I never fully recovered from my son slowly dying in my arms, dropping my little toy, and overall panic. The final moments of getting my wife to the local fire department, since we lived far into the country we got there just as they all were ready, haunts me. Her lungs filling up with water, screaming for help to the 911 operator as I drove like a maniac, and saying she wasnt going to make it and that she was going to die.
I cannot escape the gut wrenching pain that I am serving a life sentence that parole is my death. I am not a religious person per say, but do believe in something "more". I will find out only one way eh?
I am not the suicide type. Even if we are all destined to just become nothing, I cannot take my life due to what happened to my son and wife. It dishonors them, and their memories.
So I sit here, suffering. I contemplate what i can, and find that there is no answer for me. Nothing that will suffice. While some find comfort that life moves on and that a loving hand may help heal them someday, I have not a single spec, not a ounce, of that feeling whatsoever.

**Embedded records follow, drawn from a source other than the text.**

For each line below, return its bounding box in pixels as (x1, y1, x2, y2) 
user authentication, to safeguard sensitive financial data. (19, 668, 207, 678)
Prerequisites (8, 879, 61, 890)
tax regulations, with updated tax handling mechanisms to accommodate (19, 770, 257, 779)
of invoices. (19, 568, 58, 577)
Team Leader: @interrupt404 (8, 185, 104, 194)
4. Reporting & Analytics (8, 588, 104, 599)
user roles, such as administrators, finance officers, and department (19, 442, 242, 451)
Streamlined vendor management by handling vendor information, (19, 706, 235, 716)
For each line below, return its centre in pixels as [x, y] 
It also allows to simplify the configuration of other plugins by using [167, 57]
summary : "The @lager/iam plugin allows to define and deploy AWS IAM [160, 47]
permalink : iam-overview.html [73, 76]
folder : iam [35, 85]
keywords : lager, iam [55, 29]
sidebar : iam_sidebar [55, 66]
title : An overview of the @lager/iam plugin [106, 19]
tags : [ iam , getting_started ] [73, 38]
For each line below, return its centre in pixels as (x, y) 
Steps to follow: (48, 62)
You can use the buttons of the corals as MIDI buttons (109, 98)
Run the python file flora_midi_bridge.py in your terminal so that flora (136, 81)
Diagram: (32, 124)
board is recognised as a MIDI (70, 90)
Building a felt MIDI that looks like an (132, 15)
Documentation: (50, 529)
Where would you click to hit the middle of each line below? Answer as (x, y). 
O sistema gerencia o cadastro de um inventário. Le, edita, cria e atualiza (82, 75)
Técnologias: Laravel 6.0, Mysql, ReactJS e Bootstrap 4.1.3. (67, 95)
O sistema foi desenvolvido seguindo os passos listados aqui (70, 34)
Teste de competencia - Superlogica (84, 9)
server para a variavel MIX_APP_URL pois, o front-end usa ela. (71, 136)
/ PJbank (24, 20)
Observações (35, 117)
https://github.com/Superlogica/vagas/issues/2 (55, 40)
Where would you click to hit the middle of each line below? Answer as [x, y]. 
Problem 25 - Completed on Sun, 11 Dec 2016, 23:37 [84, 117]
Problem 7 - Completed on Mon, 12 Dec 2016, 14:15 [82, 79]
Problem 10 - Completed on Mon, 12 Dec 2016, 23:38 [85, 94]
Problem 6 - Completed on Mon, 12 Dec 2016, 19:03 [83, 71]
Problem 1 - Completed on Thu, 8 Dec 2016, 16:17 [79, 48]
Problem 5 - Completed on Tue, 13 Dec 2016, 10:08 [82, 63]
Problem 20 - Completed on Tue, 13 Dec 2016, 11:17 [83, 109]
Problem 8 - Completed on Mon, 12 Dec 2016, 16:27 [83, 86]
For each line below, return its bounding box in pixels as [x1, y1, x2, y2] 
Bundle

My degree depends on me being able to design games, which means that I will need to be able to imagine things not yet real. I am finding no way to close my eyes and see nothing but the cold truth that life is delicate that game over and restart holds no meaning anymore. I wonder now if even that avenue of my future has been shut before I ever got to decide to close it myself.

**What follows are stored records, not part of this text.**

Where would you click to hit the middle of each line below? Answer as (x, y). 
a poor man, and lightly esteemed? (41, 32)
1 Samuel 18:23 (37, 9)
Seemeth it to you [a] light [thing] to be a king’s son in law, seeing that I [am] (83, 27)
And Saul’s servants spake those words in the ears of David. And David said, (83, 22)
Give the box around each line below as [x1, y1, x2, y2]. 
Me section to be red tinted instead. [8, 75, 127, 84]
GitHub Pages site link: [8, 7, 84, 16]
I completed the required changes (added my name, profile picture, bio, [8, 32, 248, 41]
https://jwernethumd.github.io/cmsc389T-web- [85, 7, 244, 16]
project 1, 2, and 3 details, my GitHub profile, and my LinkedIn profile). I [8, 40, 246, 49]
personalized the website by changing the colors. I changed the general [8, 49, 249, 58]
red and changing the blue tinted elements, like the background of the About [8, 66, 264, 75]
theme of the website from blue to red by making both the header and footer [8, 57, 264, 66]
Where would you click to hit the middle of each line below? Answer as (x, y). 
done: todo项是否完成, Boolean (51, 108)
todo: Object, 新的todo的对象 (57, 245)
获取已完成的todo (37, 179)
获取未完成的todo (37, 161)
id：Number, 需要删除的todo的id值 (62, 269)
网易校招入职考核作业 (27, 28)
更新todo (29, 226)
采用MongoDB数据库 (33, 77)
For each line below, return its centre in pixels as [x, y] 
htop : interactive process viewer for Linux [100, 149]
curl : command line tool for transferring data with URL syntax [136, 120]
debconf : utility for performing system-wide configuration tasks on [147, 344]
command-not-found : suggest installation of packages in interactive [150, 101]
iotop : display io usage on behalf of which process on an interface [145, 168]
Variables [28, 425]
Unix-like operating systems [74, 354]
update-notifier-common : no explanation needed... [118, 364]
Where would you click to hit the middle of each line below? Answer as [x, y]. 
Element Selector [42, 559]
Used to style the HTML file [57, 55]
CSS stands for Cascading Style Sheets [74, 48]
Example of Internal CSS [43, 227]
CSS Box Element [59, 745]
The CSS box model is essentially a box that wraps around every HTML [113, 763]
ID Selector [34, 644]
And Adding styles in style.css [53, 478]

Perhaps with how I talk, one would think that I have hate in my heart. Hate and dispair and the "why me". But I dont. I feel neither my love nor my hate for anyone alive right now. I value my life, but I look forward to my death. I cannot kill myself, and I cannot purposely put myself in the situation without merit because that is just another form of suicide, masked behind selfishness.

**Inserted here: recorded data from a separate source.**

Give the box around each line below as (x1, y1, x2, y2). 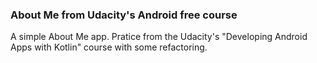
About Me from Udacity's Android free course (10, 8, 238, 22)
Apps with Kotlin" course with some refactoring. (10, 41, 208, 53)
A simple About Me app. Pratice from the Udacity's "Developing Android (10, 31, 308, 43)
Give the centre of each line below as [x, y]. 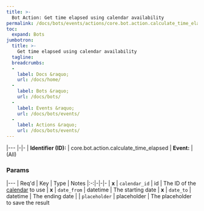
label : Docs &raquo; [43, 74]
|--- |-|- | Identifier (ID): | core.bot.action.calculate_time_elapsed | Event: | [100, 148]
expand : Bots [28, 35]
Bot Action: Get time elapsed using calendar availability [88, 18]
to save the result [28, 203]
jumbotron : [20, 40]
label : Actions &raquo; [47, 125]
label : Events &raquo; [46, 108]
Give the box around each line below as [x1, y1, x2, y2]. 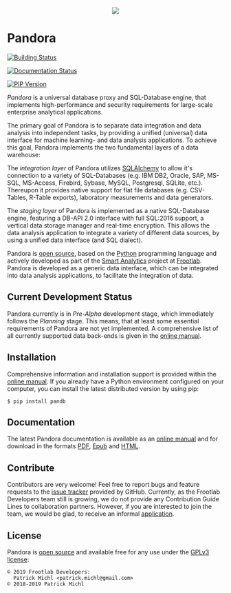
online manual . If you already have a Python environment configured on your [7, 377, 224, 385]
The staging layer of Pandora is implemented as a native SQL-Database [7, 206, 210, 214]
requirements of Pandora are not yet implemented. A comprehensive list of [7, 324, 219, 332]
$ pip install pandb [7, 398, 67, 405]
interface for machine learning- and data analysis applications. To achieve [7, 136, 217, 144]
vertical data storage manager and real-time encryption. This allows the [7, 221, 210, 230]
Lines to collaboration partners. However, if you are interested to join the [7, 503, 212, 511]
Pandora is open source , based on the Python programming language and [7, 249, 217, 257]
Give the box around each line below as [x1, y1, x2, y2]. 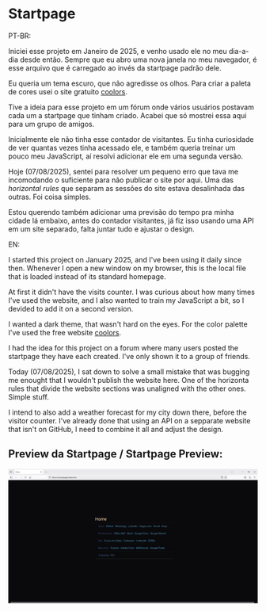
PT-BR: [8, 31, 32, 40]
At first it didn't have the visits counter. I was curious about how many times [8, 287, 256, 296]
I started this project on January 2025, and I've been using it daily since [8, 254, 242, 264]
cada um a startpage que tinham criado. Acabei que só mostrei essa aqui [8, 110, 247, 120]
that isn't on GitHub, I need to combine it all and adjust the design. [8, 424, 224, 434]
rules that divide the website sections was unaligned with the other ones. [8, 384, 247, 393]
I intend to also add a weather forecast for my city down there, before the [8, 407, 248, 417]
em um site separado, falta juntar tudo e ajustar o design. [8, 224, 196, 234]
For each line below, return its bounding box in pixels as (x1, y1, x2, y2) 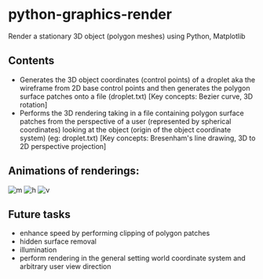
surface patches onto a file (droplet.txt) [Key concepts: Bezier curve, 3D (19, 92, 254, 101)
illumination (19, 245, 57, 255)
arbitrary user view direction (19, 262, 111, 271)
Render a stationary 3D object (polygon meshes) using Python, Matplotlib (8, 31, 246, 41)
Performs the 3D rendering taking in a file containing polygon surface (19, 108, 245, 118)
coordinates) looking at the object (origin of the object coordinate (19, 125, 232, 134)
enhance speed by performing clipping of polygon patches (19, 229, 210, 238)
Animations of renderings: (8, 165, 140, 178)
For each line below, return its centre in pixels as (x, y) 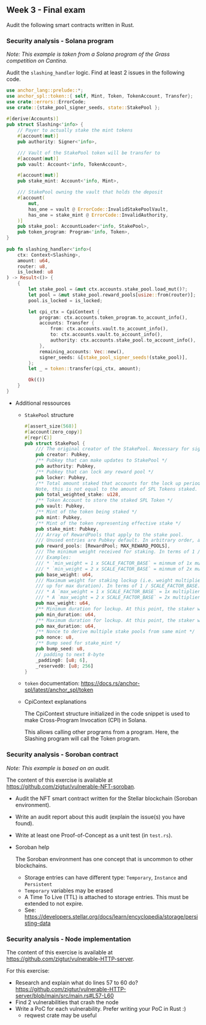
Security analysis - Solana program (60, 41)
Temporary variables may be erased (69, 891)
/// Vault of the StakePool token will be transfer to (89, 153)
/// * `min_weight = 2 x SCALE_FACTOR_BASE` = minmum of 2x (114, 569)
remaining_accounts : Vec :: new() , (82, 352)
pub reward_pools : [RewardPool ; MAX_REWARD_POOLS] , (103, 546)
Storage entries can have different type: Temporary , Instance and (106, 877)
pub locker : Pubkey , (62, 477)

I just feel like I am serving a life sentence without parole. You do your best to survive until the end comes. You man up and survive for them, as long as you can, the ones that preceded you in death.
Yet even as I was almost mugged earlier, my life in risk, I felt absolutely no fear. I was ready to fight if it came to it, and I would have fought with all of my might.
But I felt like there was no bad outcome. The contradiction is tearing me apart, that living and being killed hold the same worth to me, at 27.
Has anyone else felt the same?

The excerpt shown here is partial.